Aquí tiene otros consejos para reforzar su sistema inmunitario:

  • Adoptar una dieta antiinflamatoria para favorecer la salud intestinal.
  • Averigüe si tiene alguna alergia o intolerancia, por ejemplo al gluten o a los productos lácteos.
  • Reducir los factores de riesgo ambientales, como la exposición a toxinas, infecciones y estrés.
  • Dormir y descansar lo suficiente.
  • Haga ejercicio con regularidad.
  • Combatir el daño oxidativo causado por los radicales libres evitando fumar y beber demasiado alcohol.

¿Cuáles son las mejores vitaminas para las enfermedades autoinmunes?

Los expertos creen que las personas con enfermedades autoinmunes son las que más se pueden beneficiar de lo siguiente:

  • Vitamina D
  • Omega-3
  • Cúrcuma
  • Glutatión
  • L-glutamina
  • Un multivitamínico de calidad
  • Antioxidantes, como el resveratrol (el mismo tipo que se encuentra en las bayas y el vino tinto).

¿Son los omega-3 buenos para las enfermedades autoinmunes? ¿Los omega-3 reducen la inflamación?

Sí, como se ha explicado anteriormente, los estudios sugieren que una mayor ingesta de omega-3 puede ayudar a proteger contra el desarrollo de enfermedades autoinmunes. Es bien sabido que, en general, los beneficios de los omega-3 pueden incluir la lucha contra la inflamación, el apoyo al flujo sanguíneo saludable y más. Dicho esto, los suplementos de omega-3 por sí solos no redujeron significativamente la incidencia de enfermedades autoinmunes en el estudio del BMJ. Esto significa que también debe centrarse en otros cambios de estilo de vida saludable, como mejorar la dieta y tomar vitamina D.

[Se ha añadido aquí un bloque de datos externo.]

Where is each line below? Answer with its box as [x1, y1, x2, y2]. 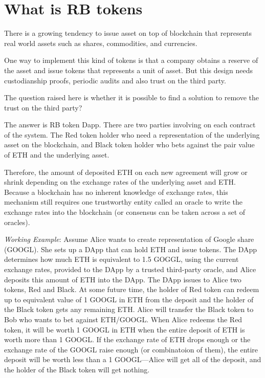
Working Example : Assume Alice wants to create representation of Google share [4, 234, 254, 244]
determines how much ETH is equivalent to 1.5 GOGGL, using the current [4, 254, 239, 264]
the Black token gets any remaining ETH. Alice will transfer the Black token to [4, 304, 254, 315]
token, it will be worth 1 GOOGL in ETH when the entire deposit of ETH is [4, 324, 245, 335]
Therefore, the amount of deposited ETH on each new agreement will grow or [4, 166, 248, 177]
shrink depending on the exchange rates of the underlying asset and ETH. [4, 176, 236, 187]
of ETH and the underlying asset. [4, 149, 109, 160]
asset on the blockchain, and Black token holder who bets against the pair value [4, 139, 255, 150]
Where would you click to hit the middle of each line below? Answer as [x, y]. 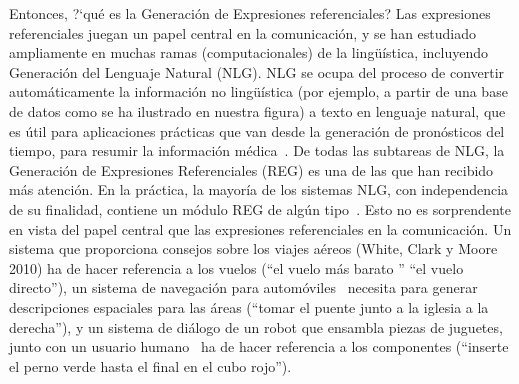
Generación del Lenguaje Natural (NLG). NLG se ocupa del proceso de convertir [257, 71]
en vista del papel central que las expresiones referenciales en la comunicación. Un [260, 228]
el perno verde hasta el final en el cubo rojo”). [150, 365]
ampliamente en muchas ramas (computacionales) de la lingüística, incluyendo [249, 52]
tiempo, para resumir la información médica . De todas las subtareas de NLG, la [257, 150]
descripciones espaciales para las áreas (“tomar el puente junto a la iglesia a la [249, 306]
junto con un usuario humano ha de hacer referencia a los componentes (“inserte [259, 346]
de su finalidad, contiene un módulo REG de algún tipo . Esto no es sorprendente [260, 208]
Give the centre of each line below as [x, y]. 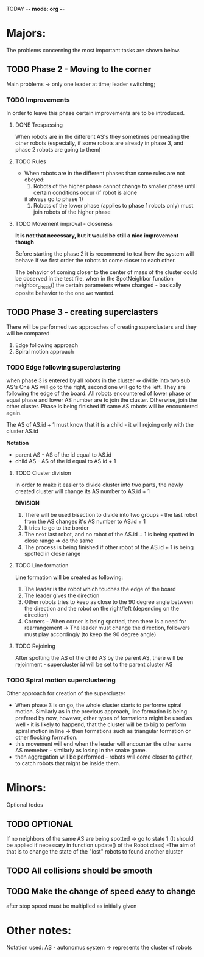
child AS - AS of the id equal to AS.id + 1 [65, 461]
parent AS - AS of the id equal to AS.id [63, 454]
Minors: [26, 788]
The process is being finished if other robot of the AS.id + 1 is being [109, 547]
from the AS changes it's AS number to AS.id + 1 [85, 521]
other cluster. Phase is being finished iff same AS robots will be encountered [102, 406]
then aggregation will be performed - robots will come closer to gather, [104, 757]
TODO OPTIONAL [40, 824]
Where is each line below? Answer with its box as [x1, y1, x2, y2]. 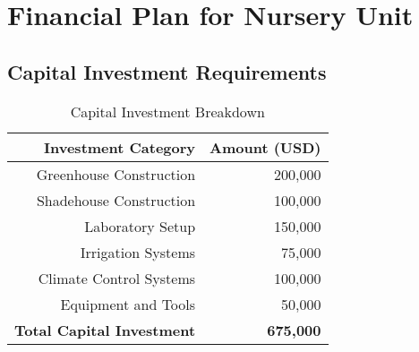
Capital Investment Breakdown [70, 100, 265, 122]
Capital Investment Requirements [7, 57, 327, 85]
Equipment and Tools [60, 293, 196, 314]
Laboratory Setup [84, 215, 196, 236]
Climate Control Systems [38, 267, 196, 288]
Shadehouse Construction [36, 189, 196, 210]
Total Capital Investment [14, 319, 196, 340]
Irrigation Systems [80, 241, 196, 262]
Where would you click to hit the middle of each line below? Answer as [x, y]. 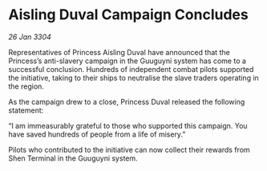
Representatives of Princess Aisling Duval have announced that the [119, 52]
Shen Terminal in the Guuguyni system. [73, 158]
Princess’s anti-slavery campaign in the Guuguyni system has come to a [127, 61]
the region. [26, 86]
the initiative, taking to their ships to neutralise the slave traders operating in [133, 78]
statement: [26, 110]
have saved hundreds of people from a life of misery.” [97, 134]
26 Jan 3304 [30, 37]
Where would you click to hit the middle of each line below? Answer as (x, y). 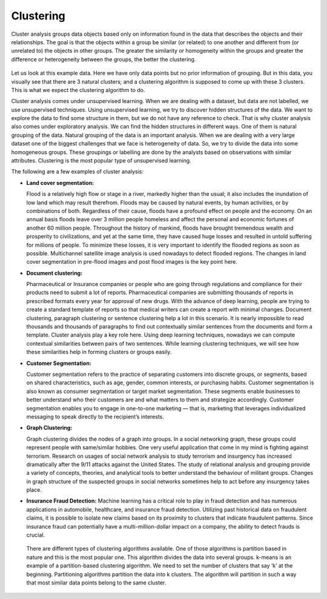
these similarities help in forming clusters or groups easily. (99, 352)
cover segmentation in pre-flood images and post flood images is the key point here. (132, 262)
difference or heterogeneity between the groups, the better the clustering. (104, 59)
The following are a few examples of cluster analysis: (77, 172)
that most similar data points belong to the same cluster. (96, 583)
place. (34, 490)
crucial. (36, 535)
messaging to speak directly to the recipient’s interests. (95, 417)
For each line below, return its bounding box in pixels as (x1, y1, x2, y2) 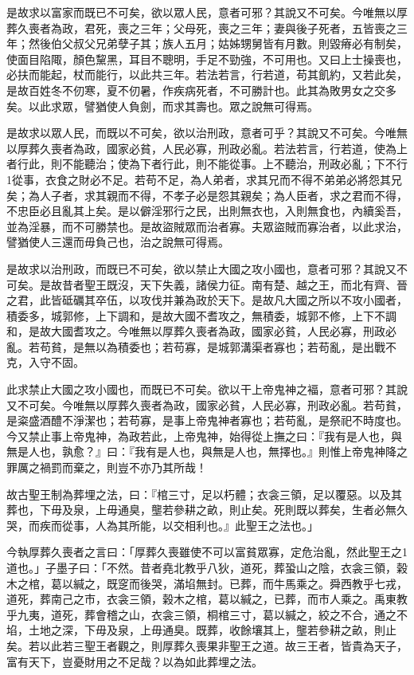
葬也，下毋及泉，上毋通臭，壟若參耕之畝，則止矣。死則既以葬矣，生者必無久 (6, 501, 408, 518)
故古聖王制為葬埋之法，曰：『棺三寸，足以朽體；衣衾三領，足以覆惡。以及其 (6, 485, 402, 502)
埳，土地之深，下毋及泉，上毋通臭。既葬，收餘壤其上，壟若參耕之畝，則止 (6, 622, 396, 638)
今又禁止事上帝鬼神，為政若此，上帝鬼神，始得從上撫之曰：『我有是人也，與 (6, 427, 402, 444)
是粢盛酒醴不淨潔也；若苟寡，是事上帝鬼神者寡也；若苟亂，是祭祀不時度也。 (6, 412, 408, 429)
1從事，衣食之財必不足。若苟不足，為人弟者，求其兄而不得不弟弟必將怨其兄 (6, 171, 402, 187)
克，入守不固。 (6, 354, 84, 371)
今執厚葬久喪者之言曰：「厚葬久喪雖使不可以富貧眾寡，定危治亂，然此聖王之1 (6, 544, 408, 560)

Como nota positiva, otros ensayos controlados aleatorios de personas con artritis reumatoide prevalente, lupus sistémico y psoriasis han mostrado una mejora de los síntomas al tomar omega-3. Por ejemplo, un estudio observacional encontró una reducción del 49% en el riesgo de artritis reumatoide por cada aumento de 30 gramos en el consumo diario de pescado azul.